The search was performed in the Title (TI), Abstract (AB), and Author Keywords (AK) fields using the following keyword queries:

- “grey cluster*”
- “gray cluster*”
Special search operators:

- * (asterisk) was used as a wildcard to capture plural and lexical variations.
To ensure inclusiveness, both British (“grey”) and American (“gray”) spellings were applied. The search was conducted on all records available in the selected indexes up to December 2024.

Eligibility Criteria

Inclusion criteria:

- Language: English
- Document type: Article (including conference papers classified as articles)
- Indexing: Must be listed in WoS Core Collection
- Topic relevance: Must explicitly address grey clustering methods or applications
Exclusion criteria:

- Non-English publications (9 excluded)
- Non-article document types (324 excluded)
- Retracted papers (7 excluded)
- Papers published in 2025 (8 excluded due to incomplete year coverage)
- Irrelevant papers (5 excluded after manual screening)
Final dataset: 318 articles.

Screening Process

- The PRISMA 2020 methodology was followed for systematic selection.
- Articles were filtered using keyword queries, then screened manually for topical relevance.
- Duplicates, non-relevant, and retracted records were excluded.
- The final selection is illustrated in Figure 1 of the manuscript (PRISMA flowchart).

Tools and Software

- Biblioshiny (R package Bibliometrix 5.0) – descriptive and network bibliometric analyses
- VOSviewer 1.6.20 and CiteSpace 6.2.R4 – visualization of co-occurrence and citation networks
- Python 3.11 environment for NLP analyses:
  - Gensim – Latent Dirichlet Allocation (LDA)
  - BERTopic – transformer-based topic modeling (using HDBSCAN clustering)
- Grid search used for LDA alpha/eta tuning; BERTopic parameters (minimum cluster size, sample size) optimized for balance between coherence and interpretability.

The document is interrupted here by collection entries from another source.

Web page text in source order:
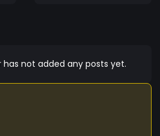
not added any posts yet.
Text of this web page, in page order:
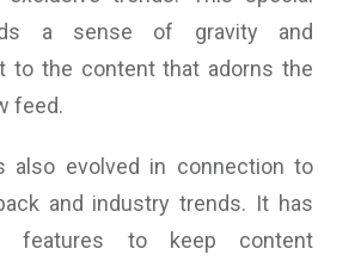
a sense of gravity and
to the content that adorns the
feed.
also evolved in connection to
and industry trends. It has
features to keep content
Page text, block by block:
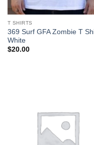
T SHIRTS
369 Surf GFA Zombie T
White
$20.00
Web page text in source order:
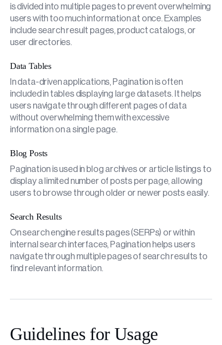
is divided into multiple pages to prevent overwhelming
users with too much information at once. Examples
include search result pages, product catalogs, or
user directories.
Data Tables
In data-driven applications, Pagination is often
included in tables displaying large datasets. It helps
users navigate through different pages of data
without overwhelming them with excessive
information on a single page.
Blog Posts
Pagination is used in blog archives or article listings to
display a limited number of posts per page, allowing
users to browse through older or newer posts easily.
Search Results
On search engine results pages (SERPs) or within
internal search interfaces, Pagination helps users
navigate through multiple pages of search results to
find relevant information.
Guidelines for Usage
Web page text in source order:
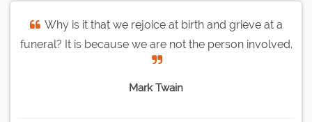
Why is it that we rejoice at birth and grieve at a
funeral? It is because we are not the person involved.
Mark Twain
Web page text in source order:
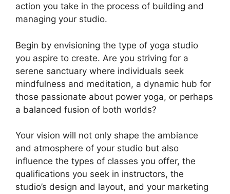
action you take in the process of building and
managing your studio.
Begin by envisioning the type of yoga studio
you aspire to create. Are you striving for a
serene sanctuary where individuals seek
mindfulness and meditation, a dynamic hub for
those passionate about power yoga, or perhaps
a balanced fusion of both worlds?
Your vision will not only shape the ambiance
and atmosphere of your studio but also
influence the types of classes you offer, the
qualifications you seek in instructors, the
studio’s design and layout, and your marketing
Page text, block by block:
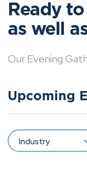
Ready
as well
Our Evening
Upcoming
Industry
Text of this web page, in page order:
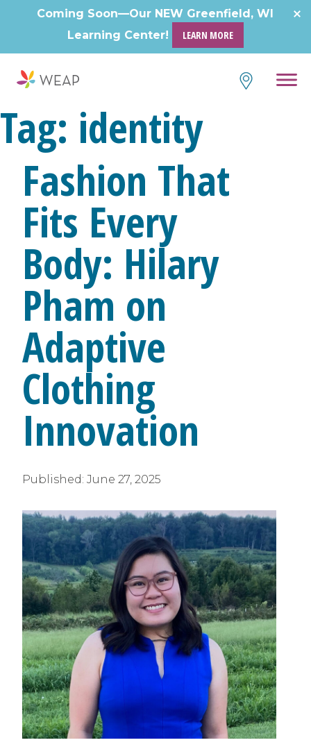
Coming Soon—Our NEW Greenfield, WI
Learning Center!
LEARN MORE
Tag: identity
Fashion That
Fits Every
Body: Hilary
Pham on
Adaptive
Clothing
Innovation
Published: June 27, 2025

Data Preprocessing for NLP

- Text converted to lowercase
- Punctuation and special characters removed
- Token normalization applied (e.g., “GST” → “grey systems theory”)
- Domain-specific stopwords and selection terms removed (e.g., “greycluster”, “graycluster”)
- Term lemmatization performed for semantic consistency

Key Outcomes Measured

- Annual scientific production and growth rate
- Most influential sources, authors, and documents (citation and co-citation metrics)
- Keyword Plus and Authors’ Keywords co-occurrence networks
- Thematic maps (Biblioshiny) and evolution across time periods
- Topic discovery via LDA and BERTopic, with cross-validation
- Identification of research gaps, challenges, and future directions

Retrospective Registration Note

This protocol was registered retrospectively after data extraction began, in accordance with PRISMA 2020 transparency guidelines. No amendments have been made after registration.